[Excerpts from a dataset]
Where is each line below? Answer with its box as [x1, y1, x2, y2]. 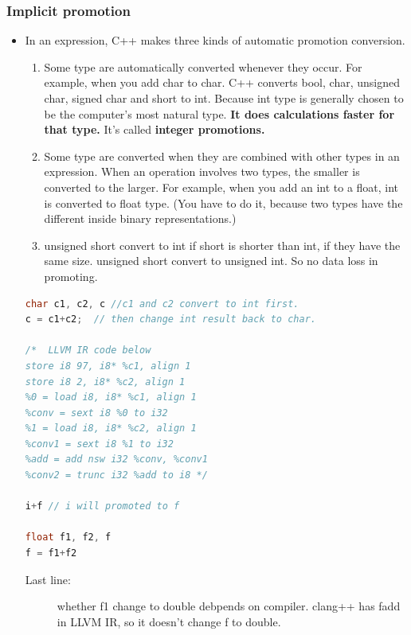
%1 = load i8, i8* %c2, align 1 [25, 423, 197, 434]
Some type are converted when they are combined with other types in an [44, 147, 400, 164]
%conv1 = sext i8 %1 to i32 [25, 438, 174, 450]
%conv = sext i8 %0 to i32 [25, 407, 168, 419]
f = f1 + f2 [25, 547, 77, 559]
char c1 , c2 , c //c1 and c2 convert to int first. [25, 298, 299, 310]
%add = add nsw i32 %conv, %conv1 [25, 454, 208, 466]
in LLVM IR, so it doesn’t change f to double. [57, 613, 281, 629]
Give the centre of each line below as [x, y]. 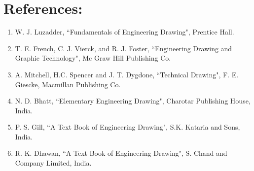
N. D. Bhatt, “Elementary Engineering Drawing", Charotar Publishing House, [133, 101]
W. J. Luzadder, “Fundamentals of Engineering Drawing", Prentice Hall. [125, 32]
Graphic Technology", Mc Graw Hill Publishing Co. [93, 58]
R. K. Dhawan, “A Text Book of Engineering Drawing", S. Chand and [121, 153]
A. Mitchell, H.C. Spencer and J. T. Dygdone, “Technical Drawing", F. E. [127, 74]
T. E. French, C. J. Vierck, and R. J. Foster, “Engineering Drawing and [124, 48]
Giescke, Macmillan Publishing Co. [68, 84]
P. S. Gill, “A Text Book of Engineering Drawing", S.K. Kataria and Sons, [127, 127]
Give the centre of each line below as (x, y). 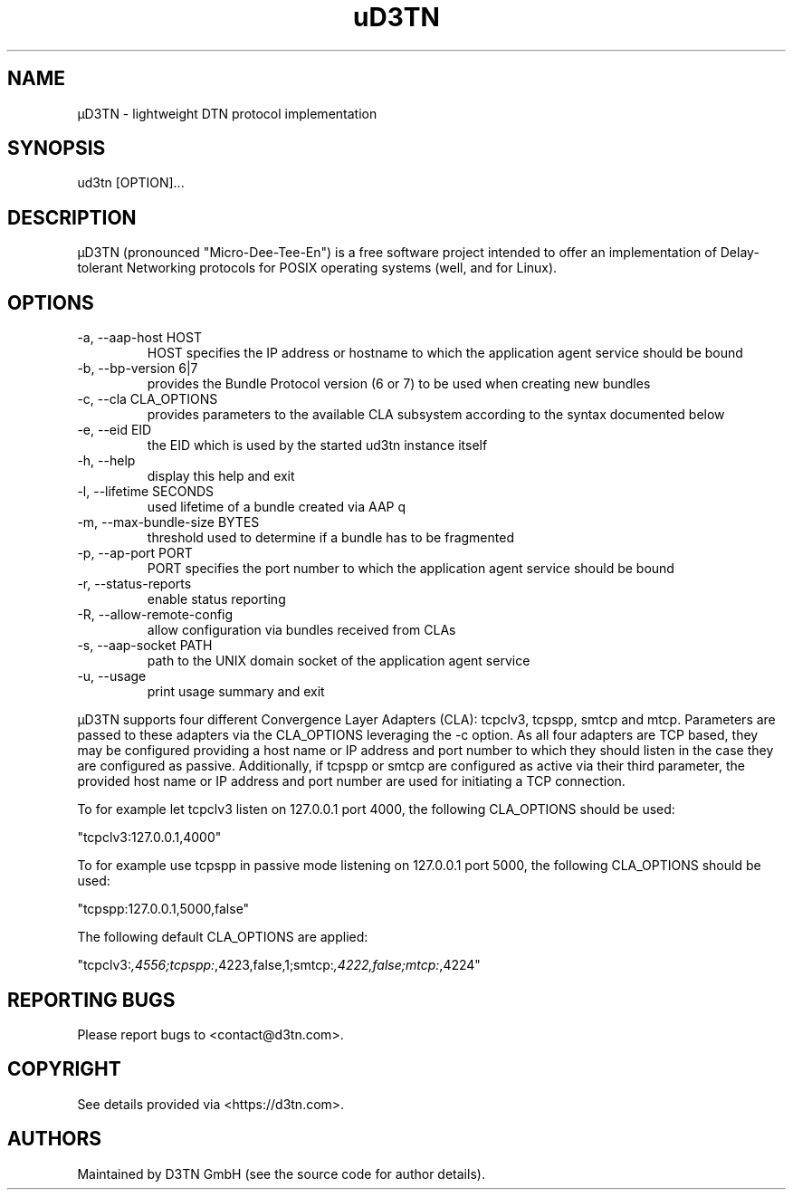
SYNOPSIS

## Task objective
Find the word "Text" in the entries above, then copy each line that holds it.

## Answer section
R. K. Dhawan, “A Text Book of Engineering Drawing", S. Chand and [121, 153]
P. S. Gill, “A Text Book of Engineering Drawing", S.K. Kataria and Sons, [127, 127]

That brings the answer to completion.